Mechanism of Local Scour Around Submarine Pipelines Based on Numerical Simulation of Turbulence Model Available to Purchase

In this paper, the mechanism of local scour around submarine pipeline is studied numerically based on a Renormalized Group (RNG) turbulence model. To validate the numerical model adopted in this paper, the equilibrium profiles of local scour for two cases are simulated and compared with the experimental data. It shows that the RNG turbulence model can give an appropriate prediction for the configuration of equilibrium scour hole, and it is applicable to this situation. The local scour mechanism around submarine pipeline including the flow structure, shear stress distribution and pressure field is then analyzed and compared with experiments.
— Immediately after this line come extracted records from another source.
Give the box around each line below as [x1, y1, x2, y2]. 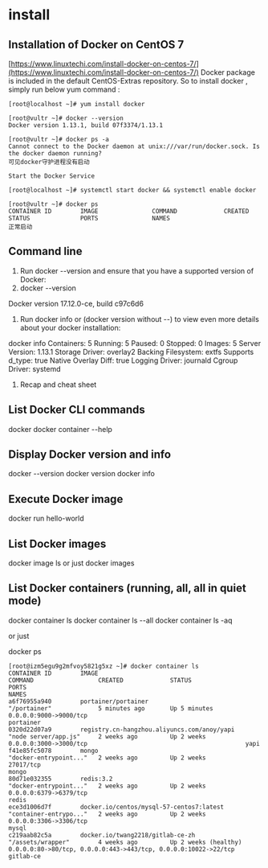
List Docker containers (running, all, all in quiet [8, 582, 246, 595]
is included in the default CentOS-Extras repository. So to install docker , [8, 76, 249, 85]
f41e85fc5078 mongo [8, 747, 99, 755]
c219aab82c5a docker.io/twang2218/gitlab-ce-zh [8, 831, 196, 839]
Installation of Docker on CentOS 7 [8, 38, 185, 51]
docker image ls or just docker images [8, 558, 135, 568]
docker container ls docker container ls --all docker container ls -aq [8, 615, 233, 625]
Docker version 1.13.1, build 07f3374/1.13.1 [8, 121, 163, 130]
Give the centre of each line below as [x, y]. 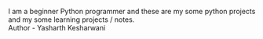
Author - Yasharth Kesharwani [57, 28]
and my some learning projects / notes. [71, 19]
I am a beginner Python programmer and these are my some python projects [132, 11]
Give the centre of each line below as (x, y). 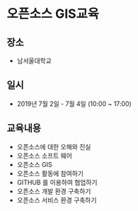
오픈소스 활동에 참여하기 (50, 173)
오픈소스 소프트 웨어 (44, 156)
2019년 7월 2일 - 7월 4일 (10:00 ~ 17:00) (74, 104)
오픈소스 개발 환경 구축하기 (54, 191)
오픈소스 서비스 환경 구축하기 (57, 200)
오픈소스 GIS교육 (53, 14)
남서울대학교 (34, 61)
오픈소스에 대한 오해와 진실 (54, 146)
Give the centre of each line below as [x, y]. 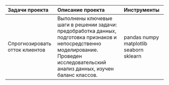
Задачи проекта [28, 10]
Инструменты [142, 10]
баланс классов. [77, 75]
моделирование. [78, 50]
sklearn [133, 56]
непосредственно [79, 44]
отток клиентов [26, 50]
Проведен [69, 56]
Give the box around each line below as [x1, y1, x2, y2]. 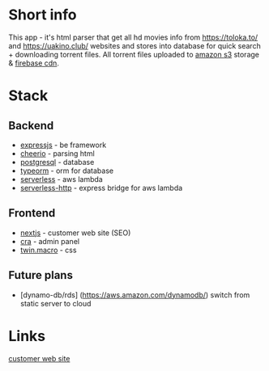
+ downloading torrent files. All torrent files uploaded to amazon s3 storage [8, 49, 259, 59]
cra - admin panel [19, 236, 79, 246]
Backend [8, 119, 54, 133]
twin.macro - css [19, 245, 77, 255]
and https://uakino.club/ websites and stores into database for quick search [8, 40, 261, 50]
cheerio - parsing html [19, 148, 95, 158]
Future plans [8, 268, 73, 282]
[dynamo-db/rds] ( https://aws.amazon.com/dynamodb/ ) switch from [19, 289, 250, 300]
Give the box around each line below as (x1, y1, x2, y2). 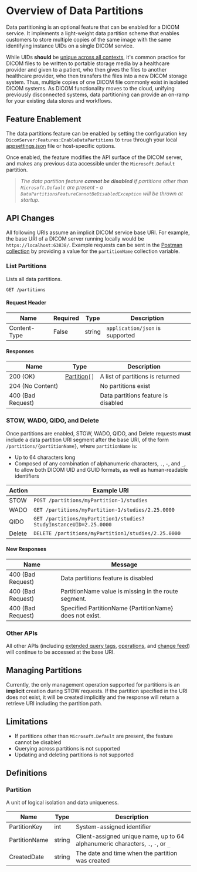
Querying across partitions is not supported (14, 745, 120, 752)
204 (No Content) (9, 382, 59, 390)
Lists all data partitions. (6, 275, 63, 282)
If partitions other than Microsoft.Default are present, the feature (14, 732, 173, 739)
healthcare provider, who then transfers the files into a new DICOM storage (6, 72, 188, 79)
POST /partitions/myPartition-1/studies (33, 497, 148, 503)
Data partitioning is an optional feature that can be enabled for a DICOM (6, 23, 180, 31)
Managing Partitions (6, 665, 82, 675)
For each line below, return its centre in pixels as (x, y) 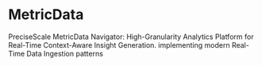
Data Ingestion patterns (65, 53)
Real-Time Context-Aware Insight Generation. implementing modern (119, 45)
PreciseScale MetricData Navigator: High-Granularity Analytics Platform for (131, 37)
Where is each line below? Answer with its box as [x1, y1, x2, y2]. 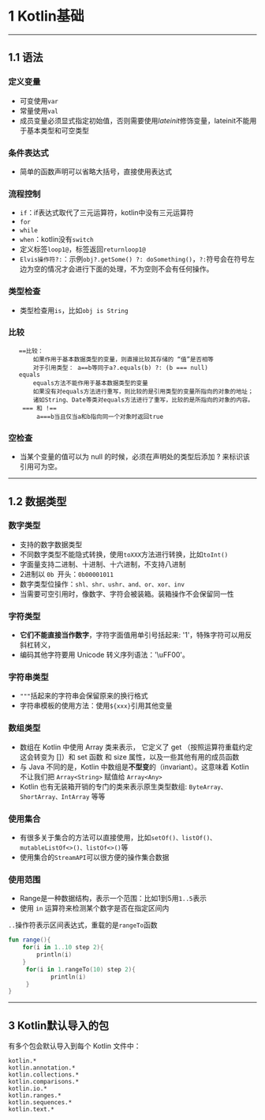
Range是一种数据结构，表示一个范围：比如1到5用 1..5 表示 [19, 894, 207, 903]
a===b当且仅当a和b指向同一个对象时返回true [36, 413, 164, 420]
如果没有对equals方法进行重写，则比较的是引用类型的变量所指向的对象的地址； [32, 387, 254, 395]
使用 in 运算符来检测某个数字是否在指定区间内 [19, 903, 170, 913]
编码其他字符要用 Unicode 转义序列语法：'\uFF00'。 [19, 650, 189, 660]
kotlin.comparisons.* [8, 1078, 80, 1086]
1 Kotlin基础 [8, 7, 84, 25]
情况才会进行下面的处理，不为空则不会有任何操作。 [47, 264, 214, 273]
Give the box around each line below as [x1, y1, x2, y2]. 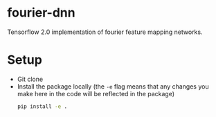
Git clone [17, 75, 44, 83]
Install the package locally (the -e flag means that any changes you [17, 82, 209, 91]
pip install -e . [17, 102, 68, 110]
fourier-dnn [7, 5, 75, 21]
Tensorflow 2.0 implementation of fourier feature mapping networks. [7, 28, 203, 36]
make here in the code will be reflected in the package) [17, 89, 175, 98]
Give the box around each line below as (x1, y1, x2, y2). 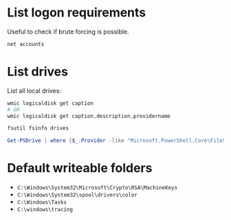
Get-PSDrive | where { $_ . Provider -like (7, 137, 125, 145)
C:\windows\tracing (16, 206, 74, 213)
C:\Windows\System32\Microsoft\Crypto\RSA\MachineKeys (16, 184, 178, 191)
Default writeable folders (7, 160, 153, 176)
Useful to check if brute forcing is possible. (7, 27, 129, 36)
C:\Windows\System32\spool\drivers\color (16, 192, 137, 199)
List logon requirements (7, 5, 146, 21)
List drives (7, 64, 69, 80)
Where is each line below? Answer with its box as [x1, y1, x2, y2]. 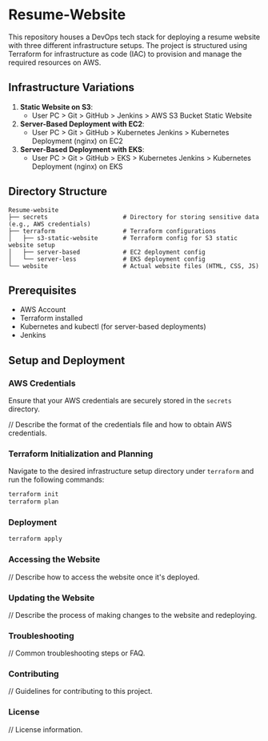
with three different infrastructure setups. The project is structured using [8, 40, 248, 50]
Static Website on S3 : [19, 102, 94, 111]
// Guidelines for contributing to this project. [8, 687, 153, 696]
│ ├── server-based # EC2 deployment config [8, 248, 206, 256]
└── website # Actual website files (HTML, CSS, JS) [8, 262, 260, 270]
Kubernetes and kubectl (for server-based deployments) [19, 322, 206, 331]
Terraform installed [19, 314, 83, 323]
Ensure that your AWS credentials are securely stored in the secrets [8, 396, 232, 406]
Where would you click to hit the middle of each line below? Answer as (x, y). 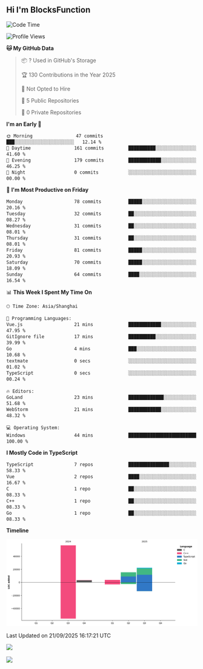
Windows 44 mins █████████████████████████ (101, 435)
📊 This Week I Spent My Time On (49, 292)
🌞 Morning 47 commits (55, 136)
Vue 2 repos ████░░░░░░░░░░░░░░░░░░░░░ (101, 477)
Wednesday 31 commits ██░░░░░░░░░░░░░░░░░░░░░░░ (101, 226)
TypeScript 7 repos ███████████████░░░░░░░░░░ (101, 464)
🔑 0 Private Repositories (51, 112)
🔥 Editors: (20, 391)
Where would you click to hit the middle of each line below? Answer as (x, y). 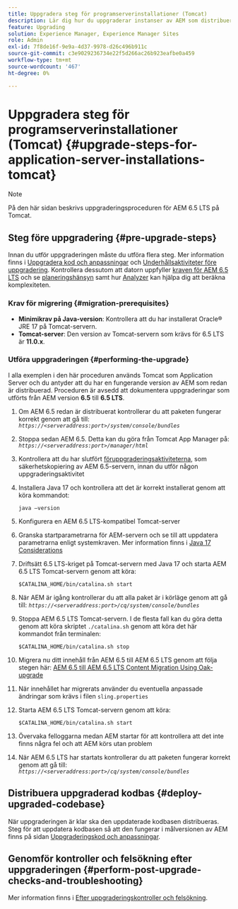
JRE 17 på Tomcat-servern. (58, 326)
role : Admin (25, 40)
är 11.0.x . (31, 341)
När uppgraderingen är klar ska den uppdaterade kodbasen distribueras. (114, 821)
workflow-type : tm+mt (40, 60)
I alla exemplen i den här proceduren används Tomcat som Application (111, 375)
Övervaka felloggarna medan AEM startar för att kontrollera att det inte (121, 736)
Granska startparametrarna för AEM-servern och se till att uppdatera (118, 535)
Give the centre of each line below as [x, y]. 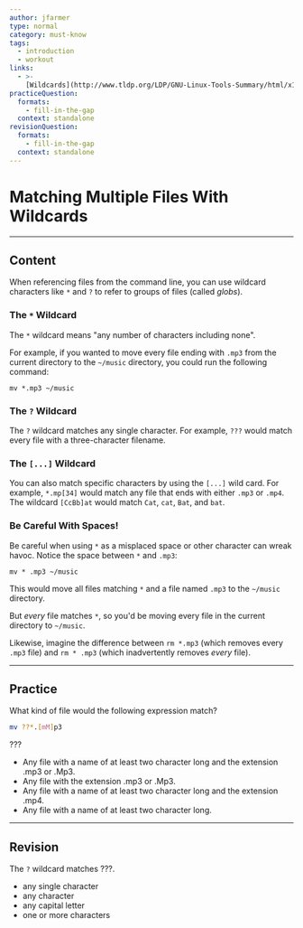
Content [33, 260]
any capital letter [54, 905]
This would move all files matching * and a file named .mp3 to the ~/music [145, 588]
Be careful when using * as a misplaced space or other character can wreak [151, 545]
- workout [36, 60]
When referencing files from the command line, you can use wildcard [138, 282]
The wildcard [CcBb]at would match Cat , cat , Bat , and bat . [117, 502]
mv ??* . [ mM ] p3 [36, 727]
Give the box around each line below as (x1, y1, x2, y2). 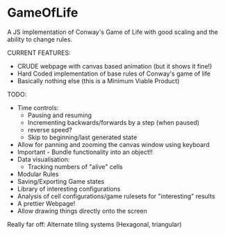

For the further comparison and validation, especially for the flow structure, a numerical model of Large Eddy Simulation (LES) is also developed in this paper. The numerical results of RNG demonstrate that the critical factor governing the equilibrium profile is the seabed shear stress distribution in the case of bed load sediment transport, and the two-equation RNG turbulence model coupled with the law of wall is capable of giving a satisfying estimation for the bed shear stress. Moreover, the piping phenomena due to the great difference of pressure between the upstream and downstream parts of pipeline and the vortex structure around submarine pipeline are also simulated successfully, which are believed to lead to the onset of local scour.